Guttmacher reported:

  • There were 930,160 abortions in 2020. This is over 300,000 more abortions than the CDC reported and an 8% increase since 2017.
  • Fifty-three percent of abortions were conducted via abortion pills—again, still a likely undercount. The use of abortion pills has gone up 45% since 2017.

As Guttmacher puts bluntly, their “findings demonstrate that the long-term decline in abortion in the US had reversed.” That’s good news for the abortion industry. It’s horrific news for babies and for Americans who want our laws and our culture to protect every human person.

Undercounting?

Why is there likely an undercount?

First, the CDC is missing data from abortion-friendly states like California and Maryland. Guttmacher also acknowledges the limits of its own census, which, like the CDC, is voluntary.

Second, the growing use of abortion pills at home makes it harder to count actual abortions. Guttmacher counts chemical (abortion pill) abortions that “occurred in clinical settings” but points out that during their census, roughly 55,000 people requested abortion pills online without going to a facility, according to one study. How many of these women got pills and went through with an abortion? And how many more women got abortion pills from unscrupulous foreign and domestic sources? We don’t know.

Abortion Pill Risks

The complication rate from abortion pills is four times that of a first-trimester surgical abortion. One study found that between 2002 and 2015, emergency room visits following a chemical abortion ballooned by more than 500%.
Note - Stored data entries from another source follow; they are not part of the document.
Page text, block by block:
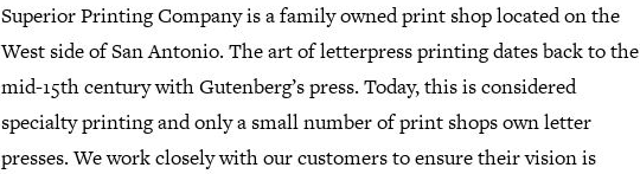
Superior Printing Company is a family owned print shop located on the
West side of San Antonio. The art of letterpress printing dates back to the
mid-15th century with Gutenberg’s press. Today, this is considered
specialty printing and only a small number of print shops own letter
presses. We work closely with our customers to ensure their vision is
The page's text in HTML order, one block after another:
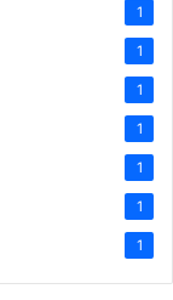
1
1
1
1
1
1
1
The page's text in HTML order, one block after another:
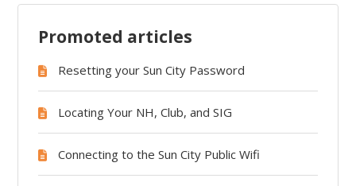
Promoted articles
Resetting your Sun City Password
Locating Your NH, Club, and SIG
Connecting to the Sun City Public Wifi
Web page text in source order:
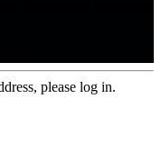
please log in.
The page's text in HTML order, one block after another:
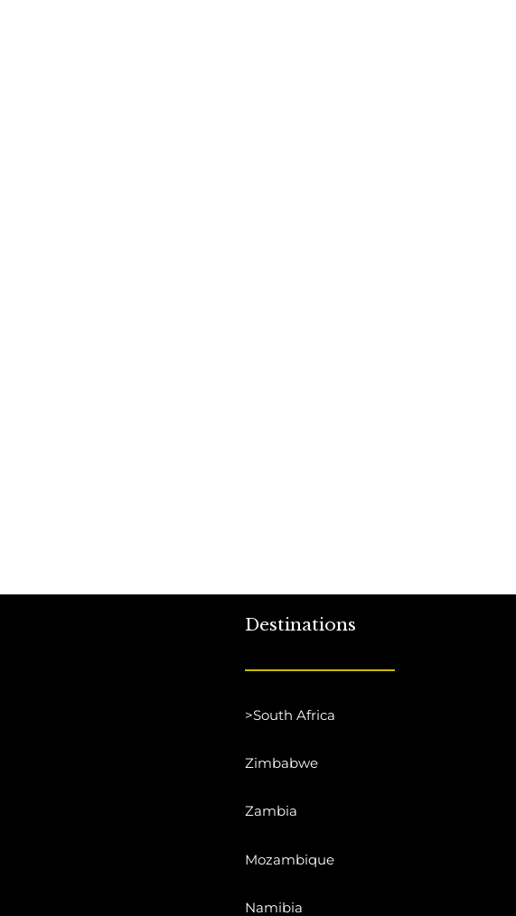
Destinations
>South Africa
Zimbabwe
Zambia
Mozambique
Namibia
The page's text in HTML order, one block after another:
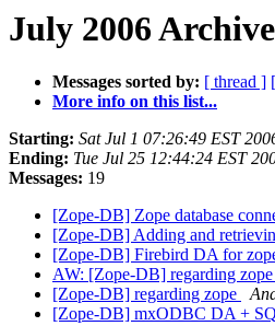
July 2006
Messages sorted by: [ thread ]
More info on this list...
Starting: Sat Jul 1 07:26:49 EST
Ending: Tue Jul 25 12:44:24 EST
Messages: 19
[Zope-DB] Zope database
[Zope-DB] Adding and
[Zope-DB] Firebird DA for
AW: [Zope-DB] regarding zope
[Zope-DB] regarding zope
[Zope-DB] mxODBC DA +
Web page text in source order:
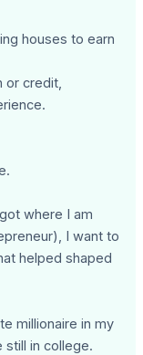
houses to earn
or credit,
where I am
I want to
helped shaped
millionaire in my
in college.
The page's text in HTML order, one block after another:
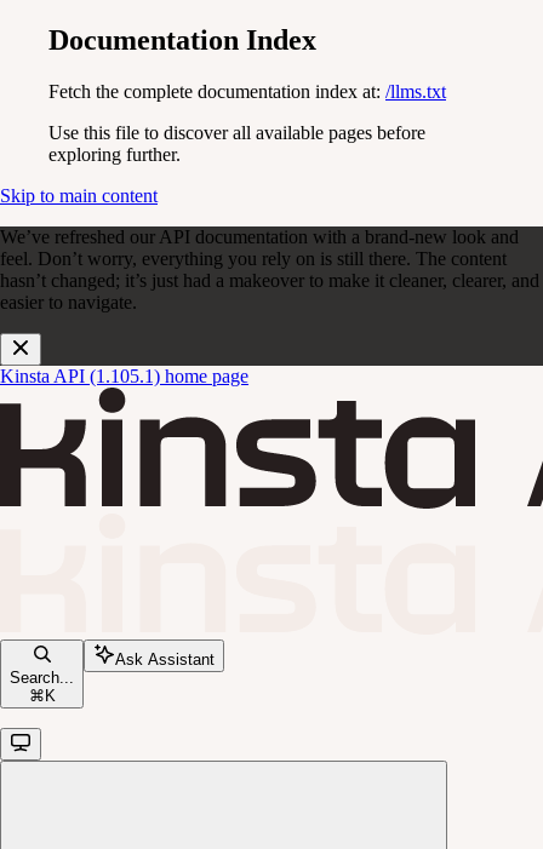
Documentation Index
Fetch the complete documentation index at: /llms.txt
Use this file to discover all available pages before
exploring further.
Skip to main content
We’ve refreshed our API documentation with a brand-new look and
feel. Don’t worry, everything you rely on is still there. The content
hasn’t changed; it’s just had a makeover to make it cleaner, clearer, and
easier to navigate.
Kinsta API (1.105.1) home page
Search...
⌘ K
Ask Assistant
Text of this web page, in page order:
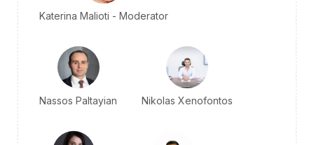
Katerina Malioti - Moderator
Nassos Paltayian Nikolas Xenofontos
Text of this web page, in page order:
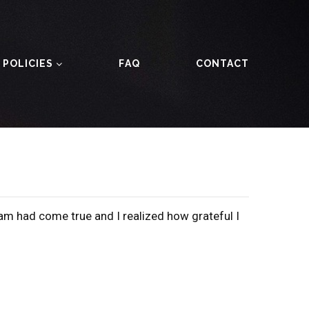
FAQ CONTACT
had come true and I realized how grateful I
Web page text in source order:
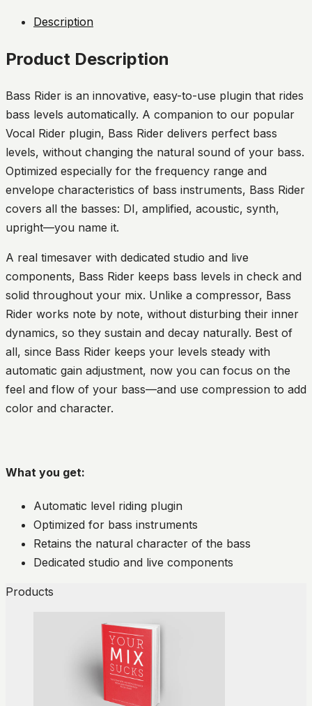
Description
Product Description
Bass Rider is an innovative, easy-to-use plugin that rides
bass levels automatically. A companion to our popular
Vocal Rider plugin, Bass Rider delivers perfect bass
levels, without changing the natural sound of your bass.
Optimized especially for the frequency range and
envelope characteristics of bass instruments, Bass Rider
covers all the basses: DI, amplified, acoustic, synth,
upright—you name it.
A real timesaver with dedicated studio and live
components, Bass Rider keeps bass levels in check and
solid throughout your mix. Unlike a compressor, Bass
Rider works note by note, without disturbing their inner
dynamics, so they sustain and decay naturally. Best of
all, since Bass Rider keeps your levels steady with
automatic gain adjustment, now you can focus on the
feel and flow of your bass—and use compression to add
color and character.
What you get:
Automatic level riding plugin
Optimized for bass instruments
Retains the natural character of the bass
Dedicated studio and live components
Products
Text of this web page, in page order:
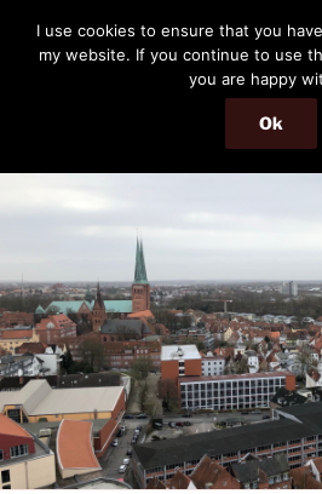
content
THE PASSENGER
Memories and hints of a travelling IT
Menu
I use cookies to ensure that you
my website. If you continue to use
you are happy
Ok

Both the CDC and Guttmacher confirm that more and more women are opting for abortion pills. And without better data collection and adverse event monitoring, we can’t know just how many women take this health and safety risk.

What Now?

Policymakers should agree that we can do better than the status quo in which we don’t fully understand where, when, how, and how often abortions occur.

At the federal level, a better path forward should start with:

  • Creating a streamlined national standard for abortion reporting to encompass data from all states and territories to ensure that federal abortion data is both reliable and accurate.
  • Reversing the Food and Drug Administration’s decision allowing telemedicine abortion, abortion pill by mail, and retail pharmacies to dispense abortion pills.
  • Enforcing existing laws and preventing international actors from shipping chemical abortion drugs to women in the United States while prosecuting those who fail to comply.

These actions would help address the problem of counting—and undercounting—the number of abortions that occur in the U.S. each year. And they would be a step in the right direction to protect unborn children and women’s health and safety from the emerging do-it-yourself abortion pill Wild West.

Last summer in Dobbs v. Jackson Women’s Health Organization, the Supreme Court corrected a grave wrong and overturned Roe v. Wade. This paved the way for lifesaving laws to go into effect in states across the country.

But the CDC and Guttmacher reports are a sobering reminder of just how high the stakes are. Every single life lost to abortion is precious and irreplaceable. We won’t see the impact of the Dobbs decision in the data for a couple more years. But it’s clear that abortion pills will pose the single biggest threat to pro-life progress in a post-Roe world.